Este protocolo permite que las semillas se corten intactas para que no se desmoronen, lo que permite la visualización de gránulos de almidón en cualquier semilla que pueda caber en una punta de pipeta. El cono de plástico maleable soporta la estructura nativa de los tejidos y órganos secos, por lo que este colector barato y fácil permite procesar muchas muestras en poco tiempo. Para pasar de la ventaja de la microscopía forense aquí, el almidón resistente, algo que todos estamos buscando, la accesibilidad de las enzimas a ese almidón crudo, la amilólisis, el índice glucémico y los picos de glucosa, estos son parámetros centrales para criar mejores variedades de arroz para combatir la diabetes tipo 2 en todo el mundo hoy en día.
Y ahora es un gran placer presentarle al Dr. Kiah Barton. Barton es de nuestro laboratorio y utilizará la instalación de imágenes central de la facultad para mostrarle cómo se implementa esta técnica. Comience descascarillando los granos secos.
Coloque un solo grano en un tapón de goma plano en un banco de trabajo y asegúrese de que este tapón permanezca estacionario. Use un segundo tapón de goma plano para desgastar el grano girándolo contra el primer tapón de goma, luego retire las cáscaras del grano, teniendo cuidado de no romper el endospermo ni moler las semillas demasiado agresivamente entre los dos tapones de goma. Retire las cáscaras restantes con pinzas finas e inserte un grano descascarillado individual en una punta de pipeta de plástico de 250 microlitros.
Asegúrese de que el extremo embrionario del grano esté orientado hacia el extremo cónico de la punta de la pipeta. Inserte una segunda punta de pipeta de 250 microlitros para forzar el núcleo en la primera punta de pipeta y mantener el núcleo inmóvil durante la sección, teniendo cuidado de no dañar el núcleo ni doblar la segunda punta de pipeta. Coloque el conjunto de la punta de la pipeta plano en un banco de trabajo y manténgalo en su lugar con la mano.
Con la otra mano, use una cuchilla de bisturí afilada para cortar a través del centro del grano, cortando el extremo de la punta de la pipeta.

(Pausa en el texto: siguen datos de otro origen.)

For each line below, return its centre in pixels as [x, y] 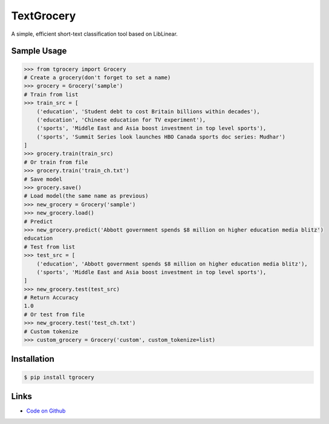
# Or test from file [54, 314]
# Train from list [51, 94]
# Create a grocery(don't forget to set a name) [97, 77]
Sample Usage [39, 51]
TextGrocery [44, 16]
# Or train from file [56, 162]
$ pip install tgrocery [59, 377]
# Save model [43, 179]
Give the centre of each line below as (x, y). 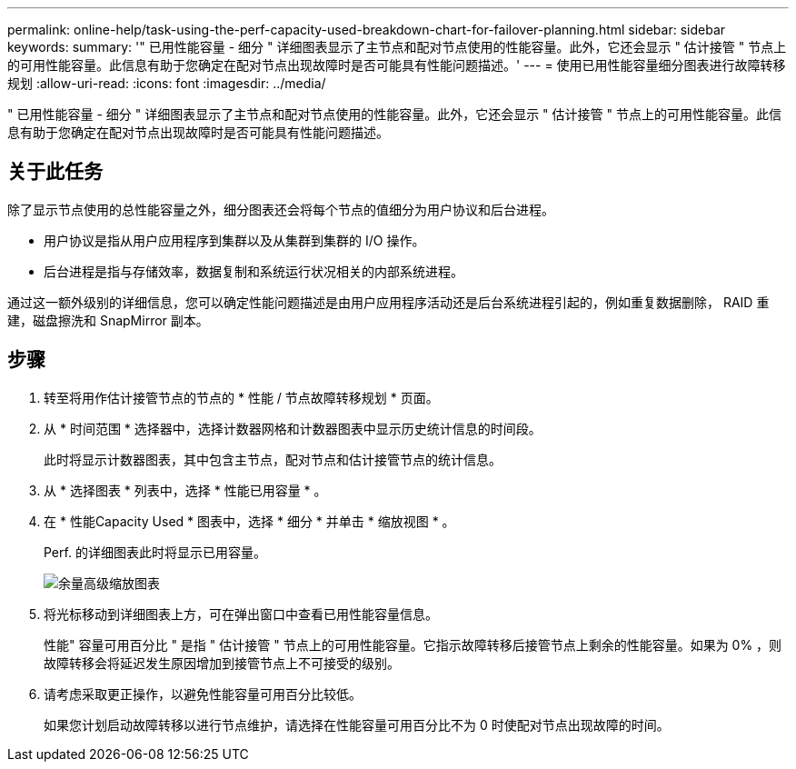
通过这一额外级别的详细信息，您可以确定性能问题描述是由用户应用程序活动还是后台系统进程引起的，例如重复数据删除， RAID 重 (388, 302)
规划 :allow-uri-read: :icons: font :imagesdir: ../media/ (167, 83)
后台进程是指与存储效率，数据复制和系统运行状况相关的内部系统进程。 (254, 271)
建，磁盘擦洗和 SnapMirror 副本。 (108, 320)
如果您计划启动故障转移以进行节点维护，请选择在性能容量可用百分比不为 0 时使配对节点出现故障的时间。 (357, 724)
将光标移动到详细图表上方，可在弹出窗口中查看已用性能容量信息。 (241, 614)
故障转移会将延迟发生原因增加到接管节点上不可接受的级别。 (222, 663)
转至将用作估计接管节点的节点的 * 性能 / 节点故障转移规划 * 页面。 (241, 397)
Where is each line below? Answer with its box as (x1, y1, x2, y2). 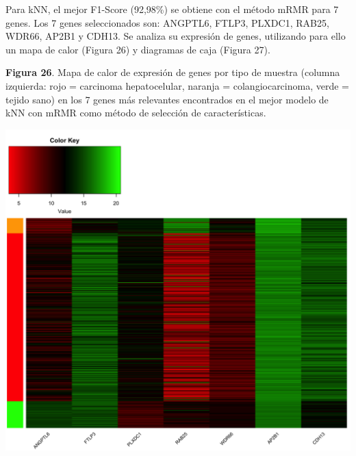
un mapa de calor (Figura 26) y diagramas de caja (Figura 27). (5, 42, 270, 56)
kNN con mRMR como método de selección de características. (5, 105, 266, 120)
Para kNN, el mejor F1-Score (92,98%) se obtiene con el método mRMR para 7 (5, 2, 339, 16)
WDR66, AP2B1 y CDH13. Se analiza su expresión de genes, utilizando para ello (5, 29, 346, 43)
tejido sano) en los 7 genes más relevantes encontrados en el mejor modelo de (5, 92, 329, 106)
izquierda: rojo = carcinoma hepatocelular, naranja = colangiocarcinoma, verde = (5, 78, 349, 92)
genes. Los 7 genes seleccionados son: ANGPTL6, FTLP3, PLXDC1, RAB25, (5, 15, 329, 29)
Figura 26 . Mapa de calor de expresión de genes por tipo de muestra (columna (5, 65, 340, 79)
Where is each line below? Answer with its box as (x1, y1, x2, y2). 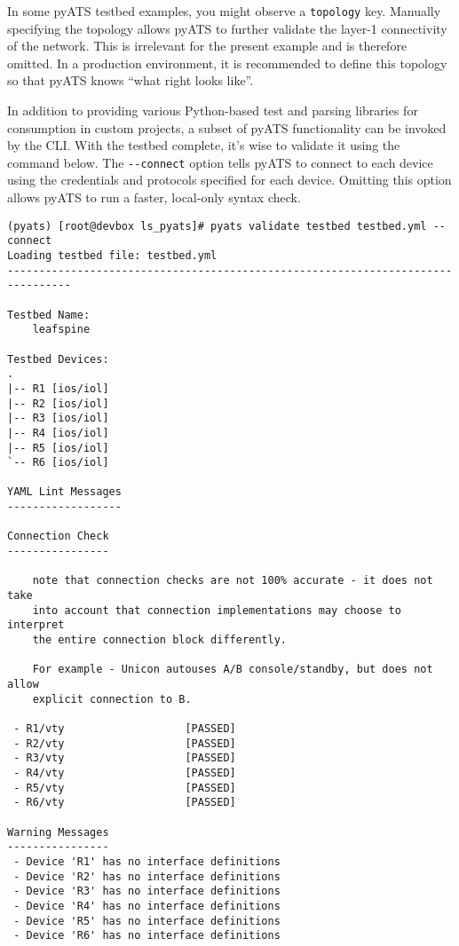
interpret (7, 619, 65, 632)
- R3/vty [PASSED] (13, 752, 236, 765)
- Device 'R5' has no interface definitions (13, 914, 281, 927)
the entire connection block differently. (32, 634, 287, 647)
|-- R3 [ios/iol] (7, 412, 109, 425)
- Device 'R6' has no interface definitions (13, 929, 281, 942)
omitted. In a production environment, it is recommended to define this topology (7, 53, 447, 72)
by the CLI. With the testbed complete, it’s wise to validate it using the (7, 136, 400, 154)

Corte hacia abajo a través del ensamblaje y luego oriente la hoja del bisturí verticalmente para que las dos nuevas caras expuestas de la sección de la mano sean paralelas. Luego use el bisturí para cortar secciones de un milímetro de grosor del grano de arroz.
Para realizar la microscopía de luz reflejada, coloque las secciones transversales de arroz en un trozo de papel negro de calibre pesado. Obtenga imágenes de luz de las secciones transversales utilizando un microscopio estereoscópico con cuellos de cisne montados para una iluminación oblicua, utilizando al menos 10 veces el aumento. Las secciones de Nipponbare y ssg1 de tipo salvaje se examinaron bajo aumentos de 260 veces, 920 veces y 4, 200 veces.

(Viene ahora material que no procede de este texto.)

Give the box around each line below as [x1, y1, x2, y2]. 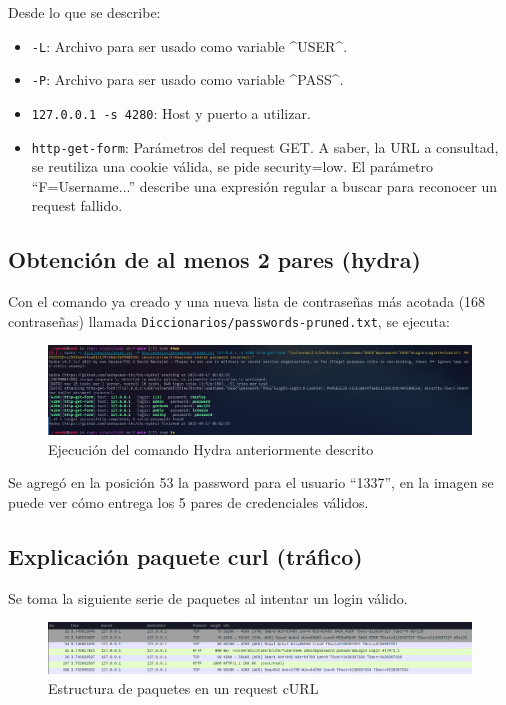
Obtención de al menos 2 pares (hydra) [8, 244, 421, 275]
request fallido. [31, 195, 123, 216]
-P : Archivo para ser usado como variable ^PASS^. [31, 69, 344, 90]
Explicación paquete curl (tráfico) [8, 541, 363, 572]
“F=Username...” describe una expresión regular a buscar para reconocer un [31, 175, 497, 196]
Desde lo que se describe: [8, 2, 161, 22]
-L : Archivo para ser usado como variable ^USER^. [31, 35, 348, 56]
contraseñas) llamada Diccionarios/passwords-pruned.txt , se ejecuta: [8, 310, 450, 331]
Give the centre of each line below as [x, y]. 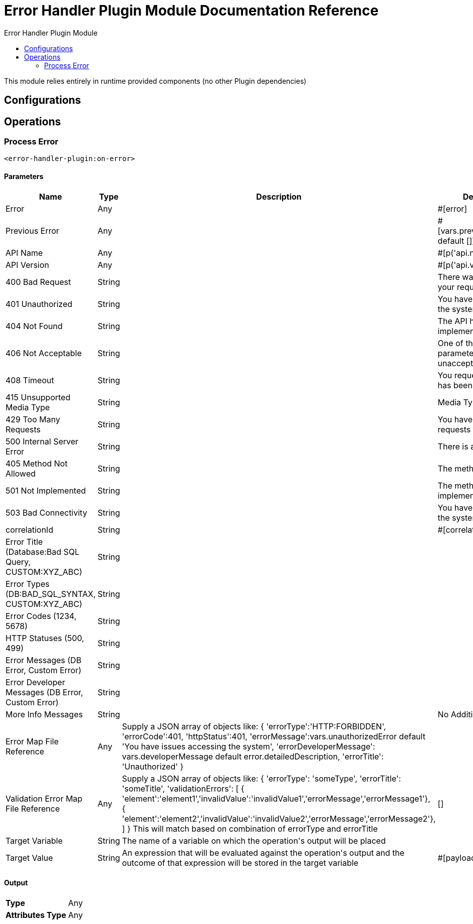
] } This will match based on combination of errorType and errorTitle [250, 828]
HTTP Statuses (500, [45, 638]
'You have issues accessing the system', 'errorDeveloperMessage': [249, 746]
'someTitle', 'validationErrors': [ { [183, 788]
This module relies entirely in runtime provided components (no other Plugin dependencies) [155, 81]
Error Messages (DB [44, 660]
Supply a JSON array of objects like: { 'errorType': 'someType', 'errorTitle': [262, 778]
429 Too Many [33, 419]

Cuando se prepararon adecuadamente, las secciones de arroz tenían aproximadamente 0,9 milímetros de grosor con una ruptura mínima del endospermo y capas intactas de pericarpio y aleurona. Esta técnica permite la preparación de secciones de calidad suficiente para observar toda la célula del endospermo, gránulos compuestos de almidón y subgránulos individuales. Los productores de granos translúcidos, como la línea híbrida de almidón resistente de tipo salvaje, Zhehui 7954 y el mutante RS111 generado por cobalto, produjeron gránulos de almidón poliédrico apretados, que es el fenotipo normal de endospermo de arroz.
Las imágenes SEM de los productores de granos de tiza, la variedad comercial Ye Tang y RS4, mostraban gránulos de almidón que eran redondos y vagamente empaquetados. Xiushiu 11 de tipo salvaje y su mutante KMD1, que expresó el gen Cry1Ab para inhibir la depredación de insectos, tenían secciones y morfotipos de endospermo similares a las líneas de almidón resistente translúcido. Esta técnica se puede aplicar a semillas de otras especies.
El modelo monocotiledónea, Brachypodium distachyon, produce semillas muy duras, pero aún así fue posible obtener una sección transversal intacta. Las secciones transversales intactas también se produjeron a partir de trigo de invierno suave y blanco. Este método de detección rápido y barato para mirar dentro de las estructuras biológicas se puede aplicar a patas de insectos, espigas de árboles de locus bean, espinos, espinas de peces o cualquier campo de microscopía forense que pueda beneficiarse de esta configuración de soporte de muestra.
Después de realizar este protocolo, el recubrimiento por pulverización para electromicroscopía, la tinción con colorantes fluorescentes específicos y la aplicación de calcafluor para teñir un espesor de pared celular de beta glucano en líneas mutantes de avena y cebada son algunas formas rápidas de abordar el fitomejoramiento con detección rápida de fenotipos.